Input data:
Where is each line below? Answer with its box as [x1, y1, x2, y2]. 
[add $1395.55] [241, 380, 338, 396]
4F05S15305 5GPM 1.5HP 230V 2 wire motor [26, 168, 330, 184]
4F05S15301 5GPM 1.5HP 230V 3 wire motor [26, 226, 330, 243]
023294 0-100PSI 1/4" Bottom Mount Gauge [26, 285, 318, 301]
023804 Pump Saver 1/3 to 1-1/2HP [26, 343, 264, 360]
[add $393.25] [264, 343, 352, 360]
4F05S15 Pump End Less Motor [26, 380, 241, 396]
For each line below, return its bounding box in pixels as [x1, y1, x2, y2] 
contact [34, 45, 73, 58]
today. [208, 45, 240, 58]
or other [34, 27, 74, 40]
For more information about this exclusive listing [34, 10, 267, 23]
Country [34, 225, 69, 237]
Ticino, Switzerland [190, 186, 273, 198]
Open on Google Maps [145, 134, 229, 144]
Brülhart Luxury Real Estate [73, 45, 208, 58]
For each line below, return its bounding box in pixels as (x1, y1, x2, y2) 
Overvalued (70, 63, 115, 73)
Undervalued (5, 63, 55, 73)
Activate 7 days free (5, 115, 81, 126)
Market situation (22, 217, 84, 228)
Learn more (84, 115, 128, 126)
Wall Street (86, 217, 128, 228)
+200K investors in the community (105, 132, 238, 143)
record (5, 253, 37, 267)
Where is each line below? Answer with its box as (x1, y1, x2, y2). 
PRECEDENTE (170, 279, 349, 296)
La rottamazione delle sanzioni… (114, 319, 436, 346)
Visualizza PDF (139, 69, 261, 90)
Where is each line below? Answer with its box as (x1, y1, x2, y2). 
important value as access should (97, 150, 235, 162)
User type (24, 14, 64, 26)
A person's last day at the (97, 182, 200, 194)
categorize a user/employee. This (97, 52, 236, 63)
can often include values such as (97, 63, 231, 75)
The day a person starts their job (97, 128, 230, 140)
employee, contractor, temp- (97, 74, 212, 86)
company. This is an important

Task: Go line by line through the data and copy any that contain "below".

Problem solution:
Where is each line below? Answer with its box as [x1, y1, x2, y2]. 
For each line below, return its bounding box in pixels as [x1, y1, x2, y2] 
For each line below, return its bounding box in pixels as (x1, y1, x2, y2) 
Where is each line below? Answer with its box as (x1, y1, x2, y2). 
Where is each line below? Answer with its box as (x1, y1, x2, y2). 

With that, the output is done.